Protestant, Catholic, mainstream, independent or Orthodox, there is a political undercurrent which designs to hold authority and power in the hands of an elite, highly controling their leaders to keep the masses in line. Many a protestant pastor has lost his position/reputation/career to the vote of a congregation or high provile leader in the congregation. With a priest and the directive coming from higher power source the warning is much greater to others in similiar positions. When progressive's fly under the radar to keep their position, it allows those seeking greater control more access to power. Sadly we forget that the power always arises from the people, and top down control, harsh and abusive as it may be, always depends on the willingness of the mass population to submitt.

by chaplain on Mon Mar 01, 2010 at 08:45:26 AM EST
It's hard to resist when your choice is submission or death- or worse, the death of your family.  (I'm thinking of the slow death of starvation/privation.)

Otherwise, you're absolutely right.  They've got us by the short hairs because they've got us divided- and a good portion of the citizens in this country bamboozled.  When people realize that the top .5 percent (or less) of this country control most of it's resources and pay far less in taxes percentage-wise than most of the rest of us (I'd have to dig out the research articles on that, but it's documented)- then those individuals start getting angry.  
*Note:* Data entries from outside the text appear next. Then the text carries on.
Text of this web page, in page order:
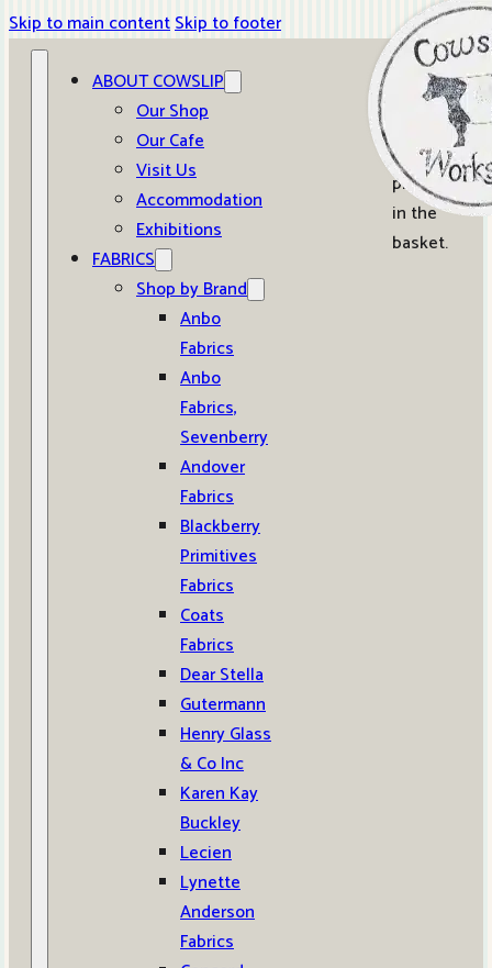
Skip to main contentSkip to footer
ABOUT COWSLIP
Our Shop
Our Cafe
Visit Us
Accommodation
Exhibitions
FABRICS
Shop by Brand
Anbo
Fabrics
Anbo
Fabrics,
Sevenberry
Andover
Fabrics
Blackberry
Primitives
Fabrics
Coats
Fabrics
Dear Stella
Gutermann
Henry Glass
& Co Inc
Karen Kay
Buckley
Lecien
Lynette
Anderson
Fabrics
0
No
products
in the
basket.
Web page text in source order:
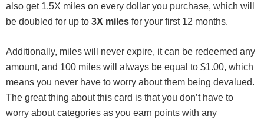
also get 1.5X miles on every dollar you purchase, which will
be doubled for up to 3X miles for your first 12 months.
Additionally, miles will never expire, it can be redeemed any
amount, and 100 miles will always be equal to $1.00, which
means you never have to worry about them being devalued.
The great thing about this card is that you don’t have to
worry about categories as you earn points with any

However, that anger tends to fade in the face of (the danger of) unemployment or homelessness, and is watered down by the propaganda constantly bombarding the people in this country.


by ArchaeoBob on Mon Mar 01, 2010 at 12:10:16 PM EST
Parent

rather, the religious right has always used times of economic upheaval to their advantage, and less strident followers aren't as blind in their allegiance, so fear-mongering intensifies as more and more of the middle-class is caught up in the fight to keep their heads financially above water, and the ideologues have more potential adherents listening to their version of "us vs them".
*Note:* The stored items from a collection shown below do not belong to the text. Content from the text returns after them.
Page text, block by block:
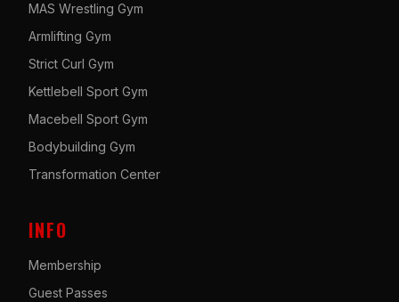
MAS Wrestling Gym
Armlifting Gym
Strict Curl Gym
Kettlebell Sport Gym
Macebell Sport Gym
Bodybuilding Gym
Transformation Center
INFO
Membership
Guest Passes
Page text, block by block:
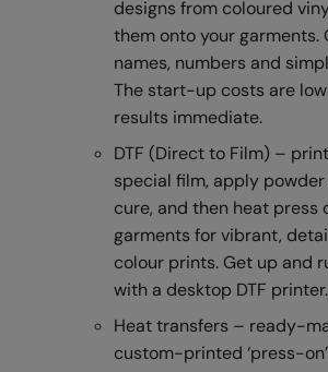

I've read some treatises on how the militia movement, Christian Identity, etc. became much more agitated and vocal during Clinton's terms, and their similarities to today's incarnations/re-awakenings, but there is one big difference; Clinton had the Internet bubble to hide his disastrous trade policies and his complete disavowal of unions. Obama has no obvious funding bonanzas in his future, and in fact, admits that the social safety net is in for more alterations. The hate-mongering and divisiveness is only going to accelerate.



by trog69 on Tue Mar 02, 2010 at 08:59:43 AM EST
Parent
The solution is also fairly simple, although the rich won't like it.

Their taxes has been reduced to a fraction of what it was in the 60's and 70's- when we had the highest standard of living.  As they get away with paying less (and the burden is shifted downward), our standard of living plummeted.  If they'd eliminate all of the Bush-era tax "breaks" (read wealth transfer UPWARD rather than sharing the burden) and raise taxes on the very rich just a little so it's a bit more equitable, the rest of us could breath a little easier.

That and start regulating business like they should have been doing all along.  Big Business now rules the roost- and we're feeling the effects.